ASSIGNMENT: Lines containing the word "they" are the ones to copy from the records below.
Start of RECORDS PROVIDED
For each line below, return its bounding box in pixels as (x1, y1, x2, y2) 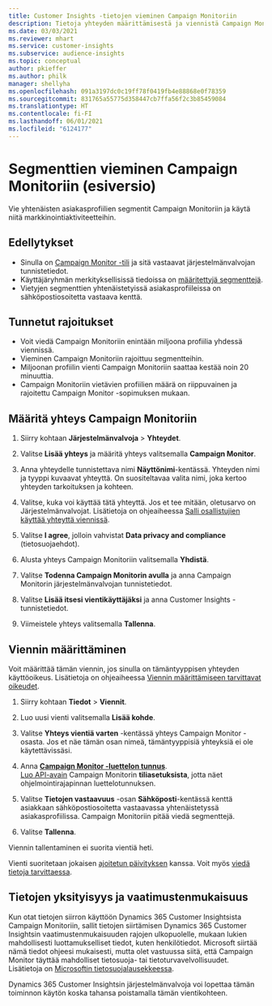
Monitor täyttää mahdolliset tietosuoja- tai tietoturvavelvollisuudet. (8, 955, 229, 965)
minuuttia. (19, 371, 54, 381)
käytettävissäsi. (19, 745, 73, 755)
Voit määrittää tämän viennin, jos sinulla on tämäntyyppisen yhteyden (8, 663, 240, 673)
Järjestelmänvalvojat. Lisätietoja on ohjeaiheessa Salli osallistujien (19, 506, 240, 516)
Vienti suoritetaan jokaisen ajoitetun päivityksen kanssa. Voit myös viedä (8, 858, 251, 867)
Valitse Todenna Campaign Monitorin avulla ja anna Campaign (19, 570, 232, 580)
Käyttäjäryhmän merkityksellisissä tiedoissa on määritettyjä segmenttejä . (19, 275, 263, 284)
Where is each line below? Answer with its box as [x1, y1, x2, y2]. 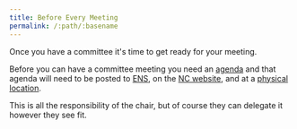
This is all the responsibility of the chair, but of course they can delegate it [9, 99, 283, 110]
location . [9, 82, 42, 93]
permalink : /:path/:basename [9, 21, 118, 30]
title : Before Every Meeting [9, 13, 118, 22]
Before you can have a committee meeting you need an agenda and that [9, 64, 276, 74]
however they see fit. [9, 109, 87, 120]
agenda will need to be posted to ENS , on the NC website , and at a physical [9, 73, 289, 83]
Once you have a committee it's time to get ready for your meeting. [9, 46, 258, 56]
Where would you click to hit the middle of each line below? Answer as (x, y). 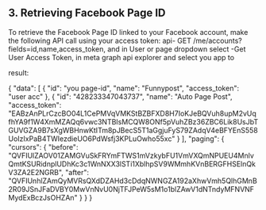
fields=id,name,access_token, (57, 49)
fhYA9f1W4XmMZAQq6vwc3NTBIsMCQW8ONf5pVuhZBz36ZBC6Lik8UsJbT (133, 121)
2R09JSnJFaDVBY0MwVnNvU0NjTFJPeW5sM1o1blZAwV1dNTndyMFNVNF (131, 189)
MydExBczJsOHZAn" (43, 197)
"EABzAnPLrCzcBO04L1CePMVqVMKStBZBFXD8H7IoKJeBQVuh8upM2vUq (132, 113)
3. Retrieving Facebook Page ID (87, 13)
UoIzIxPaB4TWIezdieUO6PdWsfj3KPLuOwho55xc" (92, 139)
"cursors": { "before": (43, 147)
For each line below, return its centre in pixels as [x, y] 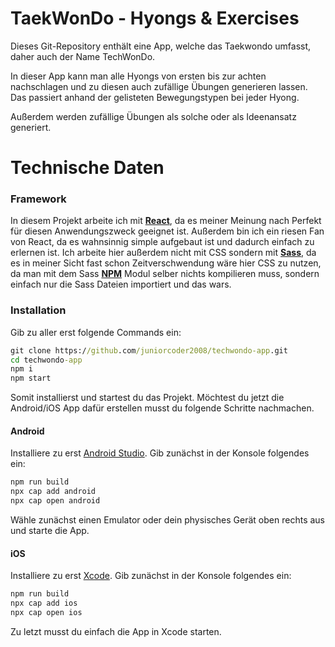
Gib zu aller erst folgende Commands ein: [96, 332]
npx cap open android [55, 501]
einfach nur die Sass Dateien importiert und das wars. [121, 284]
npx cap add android [53, 492]
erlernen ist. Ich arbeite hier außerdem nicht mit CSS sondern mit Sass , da [163, 253]
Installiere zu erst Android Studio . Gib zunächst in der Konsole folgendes [160, 453]
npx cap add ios [44, 603]
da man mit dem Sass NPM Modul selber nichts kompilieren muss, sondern [165, 274]
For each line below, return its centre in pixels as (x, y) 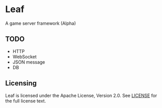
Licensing (21, 84)
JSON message (29, 62)
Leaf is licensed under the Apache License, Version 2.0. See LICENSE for (81, 95)
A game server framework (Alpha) (41, 23)
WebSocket (24, 57)
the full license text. (26, 101)
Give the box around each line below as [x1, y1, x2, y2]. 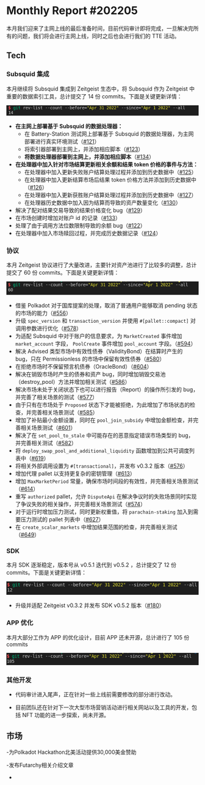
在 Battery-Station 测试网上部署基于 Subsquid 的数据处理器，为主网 [24, 130, 194, 138]
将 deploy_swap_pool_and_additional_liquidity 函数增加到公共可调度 [15, 447, 190, 454]
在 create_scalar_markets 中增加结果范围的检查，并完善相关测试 [15, 523, 178, 531]
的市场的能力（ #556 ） [15, 309, 71, 317]
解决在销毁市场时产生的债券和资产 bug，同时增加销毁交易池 [15, 370, 166, 378]
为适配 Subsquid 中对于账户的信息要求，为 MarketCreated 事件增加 [15, 332, 182, 339]
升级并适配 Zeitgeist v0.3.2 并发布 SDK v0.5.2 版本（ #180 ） [15, 602, 165, 609]
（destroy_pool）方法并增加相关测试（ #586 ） [15, 378, 131, 385]
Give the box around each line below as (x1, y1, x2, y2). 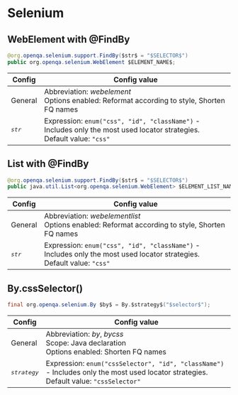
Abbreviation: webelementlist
End of RECORDS PROVIDED
ANSWER TO THIS TASK:
This is all the responsibility of the chair, but of course they can delegate it [9, 99, 283, 110]
however they see fit. [9, 109, 87, 120]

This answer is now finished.